Cloudy VP Benjamin Treynor Sloss said the problem started when engineers removed an unused Google Compute Engine (GCE) IP block from Google’s network configuration, and instructed Google’s automated systems to propagate the new configuration across the network.
Apparently Google announces the IP blocks it is using to help route traffic into its cloud.
However this time the propagation failed due to “a timing quirk in the IP block removal”. These quirks are an odd species, sort of like grammar nazis with stop watches.
“When propagation fails, Google usually fails over to the configuration in place before the new block was added. But on this occasion “a previously-unseen software bug was triggered, and instead of retaining the previous known good configuration, the management software instead removed all GCE IP blocks from the new configuration and began to push this new, incomplete configuration to the network.”
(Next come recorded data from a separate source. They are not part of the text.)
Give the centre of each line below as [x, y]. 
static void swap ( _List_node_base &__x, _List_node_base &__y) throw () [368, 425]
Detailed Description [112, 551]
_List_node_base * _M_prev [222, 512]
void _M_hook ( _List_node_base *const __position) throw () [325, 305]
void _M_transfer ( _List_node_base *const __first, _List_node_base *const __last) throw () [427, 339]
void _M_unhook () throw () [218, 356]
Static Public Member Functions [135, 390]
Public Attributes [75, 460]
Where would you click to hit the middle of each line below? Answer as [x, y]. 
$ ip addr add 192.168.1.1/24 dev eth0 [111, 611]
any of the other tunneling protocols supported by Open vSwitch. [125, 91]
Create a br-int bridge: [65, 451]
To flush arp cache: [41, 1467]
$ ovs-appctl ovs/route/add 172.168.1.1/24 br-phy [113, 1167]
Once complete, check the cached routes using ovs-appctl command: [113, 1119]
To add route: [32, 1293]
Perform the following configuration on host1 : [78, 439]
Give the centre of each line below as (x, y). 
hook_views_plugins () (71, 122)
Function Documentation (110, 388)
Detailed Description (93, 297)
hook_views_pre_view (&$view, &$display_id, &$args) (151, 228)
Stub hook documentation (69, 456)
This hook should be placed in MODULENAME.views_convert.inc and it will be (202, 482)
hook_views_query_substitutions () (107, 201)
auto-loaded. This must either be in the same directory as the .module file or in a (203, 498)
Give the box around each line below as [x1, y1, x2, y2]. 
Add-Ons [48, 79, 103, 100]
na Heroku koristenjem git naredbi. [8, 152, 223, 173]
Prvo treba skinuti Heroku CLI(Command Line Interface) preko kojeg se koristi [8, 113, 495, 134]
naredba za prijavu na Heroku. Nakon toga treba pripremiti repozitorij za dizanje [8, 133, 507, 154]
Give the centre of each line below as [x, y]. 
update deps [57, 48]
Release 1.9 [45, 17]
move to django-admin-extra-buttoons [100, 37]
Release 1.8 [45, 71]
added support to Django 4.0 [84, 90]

Normally Google says it has a “canary step” designed to catch messes like that described above. However in this case the canary also had a bug and was home in bed with a hot waterbottle and was not stepping anywhere.
So the push system decided in the absense of stepping canaries the new broken configuration was valid and began its progressive rollout.”
Google says it’s found the bugs in its network configuration software responsible for the first mess, and the canary is back at work singing like it is expected to.
It is also making “14 distinct engineering changes planned spanning prevention, detection and mitigation” and expects more will follow.